Héros et Léandre : le mythe qui explique la jeunesse d'Istanbul aujourd'hui, par Kathrin Tschirner
On avait déjà pu admirer le travail de Kathrin Tschirner qui s'attaquait au concept de portrait avec Real Indications, à l'image de la beauté telle que perçue par la mode, renversée en une approche aussi surréaliste que lascive sur Sois Belle, ainsi qu'avec Villa Argentina, une série réalisée avec sa propre mère, à propos des représentations de la femme dans l'espace domestique. Ses singulières images de de la jeunesse d’Istanbul dévoile aussi pleine d'idées et d'envies qu'elle se retrouve piégée au sein d'une ville qui verrouille de plus en plus ses activités et sa liberté.
Le titre fait référence au mythe de Héros et Léandre, couple de la Grèce ancienne où une jeune fille était cloîtrée dans une tour et, dont l'amoureux devait traverser le détroit du Bosphore pour la rejoindre à la nage. Pour qu'il en fut ainsi, Héros allumait chaque soir un fanal dans la tour afin que Léandre soit guidé dans sa traversée du Bosphore. Leur passion dura tout l'été jusqu'à ce qu'une nuit d'hiver et de tempête, une bourrasque éteignit la chandelle, perdant Léandre sur les flots. Celui-ci se noya et son corps vint échouer sur le rivage au pied de la tour. Le découvrant ainsi, Héros se suicida en se jetant du sommet de la tour.
En 2009, j'ai brièvement travaillé et étudié à Istanboul, une ville turque aussi vibrante de vie que sans cesse en mouvement. Un endroit, aussi, dont les développements sociaux et politiques sont comme des spectres qui hantent la ville. Cette juxtaposition symbolisée par le mythe d'Héros et Léandre n'a cessé de me frapper durant mon séjour.

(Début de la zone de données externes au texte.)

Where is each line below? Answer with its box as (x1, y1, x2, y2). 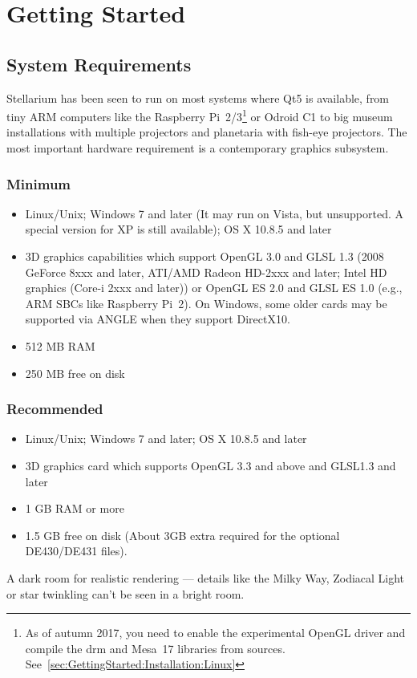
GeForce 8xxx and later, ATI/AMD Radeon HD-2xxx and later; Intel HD (25, 263, 387, 280)
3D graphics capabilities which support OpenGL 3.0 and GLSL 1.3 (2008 (25, 248, 384, 265)
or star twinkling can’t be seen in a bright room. (6, 585, 245, 602)
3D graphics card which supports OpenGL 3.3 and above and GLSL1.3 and (25, 457, 396, 473)
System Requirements (6, 51, 192, 76)
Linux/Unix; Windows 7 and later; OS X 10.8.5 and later (25, 430, 307, 447)
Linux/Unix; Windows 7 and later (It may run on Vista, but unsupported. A (25, 205, 403, 221)
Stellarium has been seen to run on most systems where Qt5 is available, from (6, 89, 390, 106)
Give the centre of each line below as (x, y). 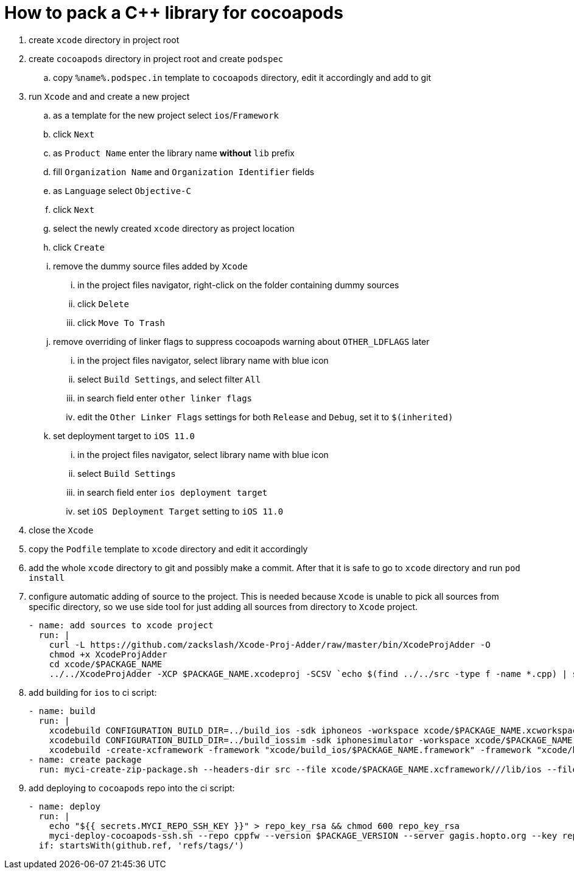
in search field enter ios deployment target (173, 492)
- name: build (62, 711)
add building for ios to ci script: (93, 692)
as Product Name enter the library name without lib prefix (174, 153)
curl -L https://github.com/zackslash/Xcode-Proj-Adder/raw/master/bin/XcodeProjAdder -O (270, 644)
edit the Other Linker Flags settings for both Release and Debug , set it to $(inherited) (265, 417)
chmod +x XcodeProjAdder (108, 654)
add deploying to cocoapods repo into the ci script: (132, 788)
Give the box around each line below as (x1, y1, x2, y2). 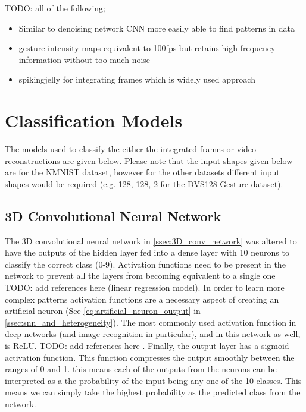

Cette série est constituée d'une part de mes impressions et expériences sur place ; et, de l'autre de l'appréciation par mes amis turcs de la situation d'enfermement concerté qui les concernait de plus en plus. Ainsi, la série est constituée de fragments impossible à rassembler dans un discours cohérent; un work in progress marquant l'évolution de la situation sur place et de ses habitants au filtre de mes sensations.